1. Preliminary PMIs for Nov are mostly up: but, the pace is slowing. Higher costs are being passed on to consumers: brace for continued inflation

  • The preliminary PMI data (Nov) are out for select countries. The main messages are: (1) the pace of growth is easing; (2) inflation continues to be a concern given supply chain bottlenecks (though retail sales data seem to suggest strong demand and early “holiday season” shopping sprees); (3) given that higher costs are being passed on to consumers, (core) inflation will continue to tick up.
  • Other than Germany, all other PMI readings have edged up in Nov (table below). The eurozone has performed better than expected; but the survey was conducted prior to the resurgence of Covid cases (compared to a week ago, numbers are up by 30% in Germany, 59% in Spain and 83% in France vs UK’s 8% rise, as per FT’s analysis on data from national health ministries – the rollout of and uptake of booster shots seem to have helped the UK). So, the final reading might be tweaked in places that have introduced new restrictive measures.
  • South Korea became the latest central bank to hike rates this morning, raising its interest rate by one percentage point to 1% (this is its 2nd hike, over concerns of inflation and rising household debt). New Zealand also raised rates for the second time yesterday – rates are up to 0.75%.

2. Food & raw material prices have been on the rise; shipping costs too!

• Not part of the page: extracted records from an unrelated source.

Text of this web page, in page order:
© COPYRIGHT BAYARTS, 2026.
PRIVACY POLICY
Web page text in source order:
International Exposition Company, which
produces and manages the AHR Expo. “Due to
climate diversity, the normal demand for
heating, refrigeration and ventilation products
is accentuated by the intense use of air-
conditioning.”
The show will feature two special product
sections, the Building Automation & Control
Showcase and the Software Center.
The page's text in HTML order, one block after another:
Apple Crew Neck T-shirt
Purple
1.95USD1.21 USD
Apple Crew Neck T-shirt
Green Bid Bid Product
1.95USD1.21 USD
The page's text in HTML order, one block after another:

  • Not only have food prices been on the rise globally, but also metal and industrial input prices
  • The increase in shipping costs will result in further inflationary pressures. An UNCTAD report found that a sustained uptick in freight rates will likely raise global consumer prices by an additional 1.5% between now and 2023. Furthermore, import-dependent developing nations will likely bear the brunt of these higher shipping costs (More: https://unctad.org/system/files/official-document/rmt2021_en_0.pdf)
  • Sea-Intelligence forecasts that it could take up to 30 months for the rates to return to normal
  • While high value products can be sent via air freight, it tends to be more expensive. But the speed will partially support meeting peak season demand, especially as capacity in the belly of passenger aircraft improves (Sep showed the least decline in such capacity since the start of the crisis)

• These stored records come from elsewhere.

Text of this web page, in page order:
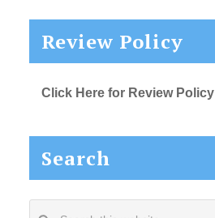
Review Policy
Click Here for Review Policy
Search
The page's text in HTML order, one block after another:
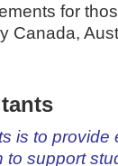
for
Canada,
is to
support
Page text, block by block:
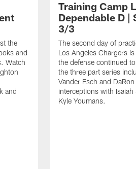
the
and
Watch
and
Training Camp
Dependable D |
3/3
The second day of
Los Angeles Chargers
the defense continued
the three part series
Vander Esch and
interceptions with Isaiah
Kyle Youmans.
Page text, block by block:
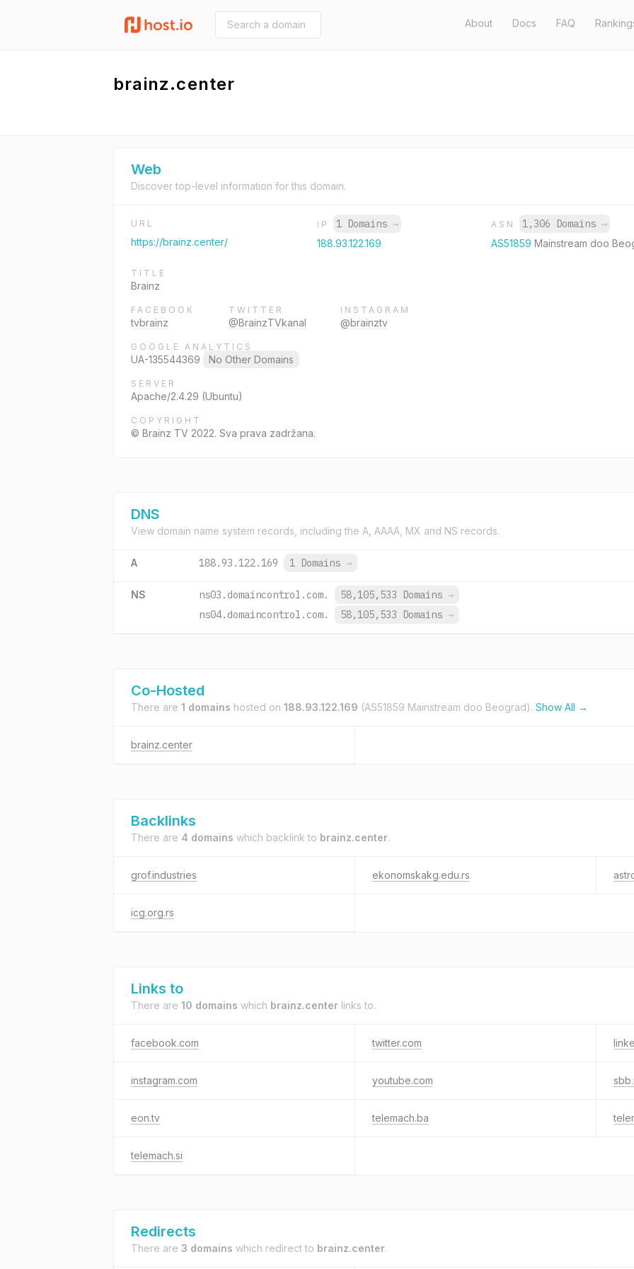
About Docs FAQ
brainz.center
Web
Discover top-level information for this domain.
URL
https://brainz.center/
IP 1 Domains →
188.93.122.169
ASN 1,306 Domains →
AS51859 Mainstream doo
TITLE
Brainz
FACEBOOK
tvbrainz
TWITTER
@BrainzTVkanal
INSTAGRAM
@brainztv
GOOGLE ANALYTICS
UA-135544369 No Other Domains
SERVER
Apache/2.4.29 (Ubuntu)
COPYRIGHT
© Brainz TV 2022. Sva prava zadržana.
DNS
View domain name system records, including the A, AAAA, MX and NS records.
A 188.93.122.169 1 Domains →
NS ns03.domaincontrol.com. 58,105,533 Domains →
ns04.domaincontrol.com.
58,105,533 Domains →
Co-Hosted
There are 1 domains hosted on 188.93.122.169 (AS51859 Mainstream doo Beograd). Show All →
brainz.center
Backlinks
There are 4 domains which backlink to brainz.center.
grof.industries ekonomskakg.edu.rs
icg.org.rs
Links to
There are 10 domains which brainz.center links to.
facebook.com twitter.com
instagram.com youtube.com
eon.tv telemach.ba
telemach.si
Redirects
There are 3 domains which redirect to brainz.center.
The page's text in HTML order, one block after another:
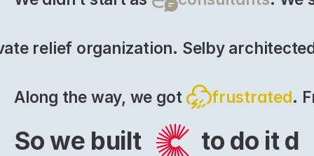
relief organization. Selby
Along the way, we got frustrated.
So we built to do it
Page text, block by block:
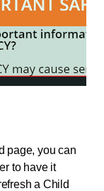
page, you can
to have it
a Child
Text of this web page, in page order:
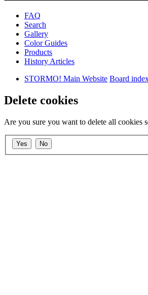
FAQ
Search
Gallery
Color Guides
Products
History Articles
STORMO! Main Website Board
Delete cookies
Are you sure you want to delete all cookies
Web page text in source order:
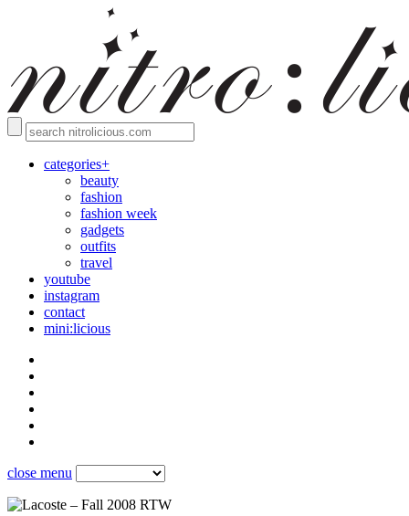
categories+
beauty
fashion
fashion week
gadgets
outfits
travel
youtube
instagram
contact
mini:licious
close menu
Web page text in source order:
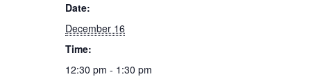
Date:
December 16
Time:
12:30 pm - 1:30 pm
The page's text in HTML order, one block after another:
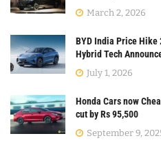
March 2, 2026
BYD India Price Hike
Hybrid Tech
July 1, 2026
Honda Cars now
cut by Rs 95,500
September 9,
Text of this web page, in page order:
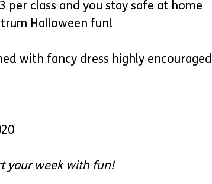
per class and you stay safe at home
Halloween fun!
with fancy dress highly encouraged
your week with fun!
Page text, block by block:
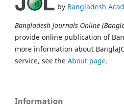
by Bangladesh
Bangladesh Journals Online
provide online publication of
more information about
service, see the About page.
Information
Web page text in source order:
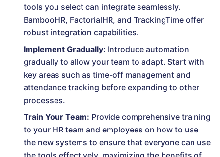
tools you select can integrate seamlessly.
BambooHR, FactorialHR, and TrackingTime offer
robust integration capabilities.
Implement Gradually: Introduce automation
gradually to allow your team to adapt. Start with
key areas such as time-off management and
attendance tracking before expanding to other
processes.
Train Your Team: Provide comprehensive training
to your HR team and employees on how to use
the new systems to ensure that everyone can use

3. Global trade to grow by 10.8% in 2021 (WTO), with large regional disparities; air freight indicator remains above trend

  • Middle East is projected to have one of the weakest recoveries on both the exports & imports side
  • Oil-dependent exporting nations have only partially recovered losses from 2020
  • The Goods Trade Barometer, a leading indicator, dropped to 99.5 in Sep – likely a combination of disruptions in production, supply chain issues and a potential ”tapering” of import demand
  • All drivers of goods trade declined in Sep compared to the previous period. Air freight remains above trend, as exporters used it as an alternative (as highlighted in the previous slide)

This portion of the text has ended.